Request a new feature, or support for a camera/lens that you would like to use in Capture One.
What problem do you see this solving?
I use colour tags to quickly filter photos. It would be useful to be able to specify my own labels for each colour tag, such as 'First pick', 'Maybe', 'No', 'HDR' and 'Pano'.These custom labels need to display in the Adjustments, Color tag menu.
When was the last time you were affected by this lack of functionality, or specific tool?
Currently while I am reviewing large numbers of images from a 3 week trip
Current workaround
Are you using any workarounds or other solutions to achieve your goals in Capture One? Red, yellow and Green tags are easy mapped to the key pad. I do find that I have to stop and think when I am looking at HDR or panos. I need a postit note stuck to the side of the monitor to remind me! |
+1, I really need this feature. This was great to have in Lightroom and it would make switching to CaptureOne Pro even better.
My use case is that I like to separate my crops so I know exactly which ones I should export for Facebook, Instagram square, Instagram Vertical, Instagram Landscape, Print, etc.
My desire is for quick and simple visualisation on screen
I would suggest that the display label for each colour tag is held in the catalog or session database to allow meaning of colour tags to be changed depending on project requirements. A default set could be configured at the application level or stored in catalog/session templates.
As for moving the metadata between different applications, I assume that the colour tag is currently simply exported as is and I would not change this behaviour. This allows other applications to be configured as needed (and where possible)
The current non-standardised usage of colour codes is potentially manageable in so far as there are not so many different "standards" and that offers at least some possibilities to write "conversion" tables for sharing tagged images between applications.
As soon as the option to create personalise "names" for the "colours" is introduced one can forget any such conversion ability. That might even apply to a single user where their use of certain colours (for quick and simple visualisation on screen) may change over time - or even project to project.
Surely a better solution would be to use a different field and make it available to users on screen - be it an existing field slightly re-purposed or a new field or fields for users to use as they wish.
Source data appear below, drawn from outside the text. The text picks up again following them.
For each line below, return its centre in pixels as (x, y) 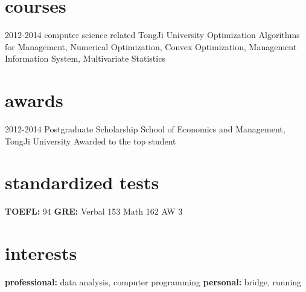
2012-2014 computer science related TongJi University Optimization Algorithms (152, 35)
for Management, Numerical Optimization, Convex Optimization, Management (151, 46)
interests (41, 253)
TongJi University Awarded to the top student (91, 141)
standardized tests (82, 182)
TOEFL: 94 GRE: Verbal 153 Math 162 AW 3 (94, 211)
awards (34, 100)
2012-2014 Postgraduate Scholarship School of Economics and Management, (145, 129)
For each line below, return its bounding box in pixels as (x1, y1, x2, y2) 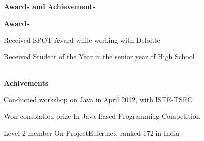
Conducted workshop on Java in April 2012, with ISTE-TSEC (4, 94, 193, 104)
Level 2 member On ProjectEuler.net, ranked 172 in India (4, 127, 180, 138)
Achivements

The downside of using a text field rather that a colour spot is that it requires more screen real estate to display and text is less readily helpful than a simple colour based visual indicator for many purposes.
Maybe the chosen text field, existing or new, could have a small icon associated with it and the icon be colour codable. That way users would have a specific field for use with a descriptive text AND a coloured icon for display for visual grouping and where screen or print space is limited.
If users choose to change the meaning of such a an icon/colour code combination they might need to consider how they deal with that over time. I would suggest that the text field and icon are both saved in the edit details, thus allowing historic meanings to be fully understood as they are or easily selected for some future adjustment is a user's use of the feature changes over time.
My view on such matters has long been that it is usually better to offer new functionality rather than try to hack some existing "industry Standard" approach to make it fit (badly) - no matter how poorly the "standard" has been deployed up to now.
The color labels differ between apps for sure. They differ between Adobe and Capture One. macOS uses even different color labels to values mapping. Color Label sets and their values are not standardized.
Thew colour codes are not that kind of hard, well thought standard... apps like Lyn can't show colour codes in another language than English, meaning, in German or French only "orange" slips through form one app to Lyn. They corrected it, but basically it's just a name. Bridge and a lot of other apps already have a look-up-table, showing the colour (which doesn't have to be limited to 5 or 8 but within the app can't be increased) and a "translation" into their meaning.
I do use colour tags for more than only one task and do the selection by rating. So, to me the "colour meaning" sometimes has a short life. For lens comparisons I use colour labels as very basic manufacturer code. The "exported icon" is to tiny to be seen in an overview, therefore I colour tag sometimes also the exports.
In the browser I only can see the filename, ratings and colour tags. And I don't want to mess around with filenames.
I support the idea as no one has to use it but some will find it helpful.
> SFA: ... colour codes between different software applications?
Label differences is a well known trouble issue.
https://community.adobe.com/t5/lightroom-classic-discussions/export-lightroom-color-labels-to-jpeg-metadata/td-p/8835954
How would this work with the "standardisation" of colour codes between different software applications?
Being able to give meaning/interpretation would finally make them useful for me - right now I have no idea what I could use them for, colours are just colours.
This needs to be pinned and seen by more of the community to hopefully get this implemented.
Excellent suggestion...C1, it can be easily implemented... Please do it :)
YEEEEEEEEEES PLEASE. And could that custom name be a token for export filename or (better) for folder naming too.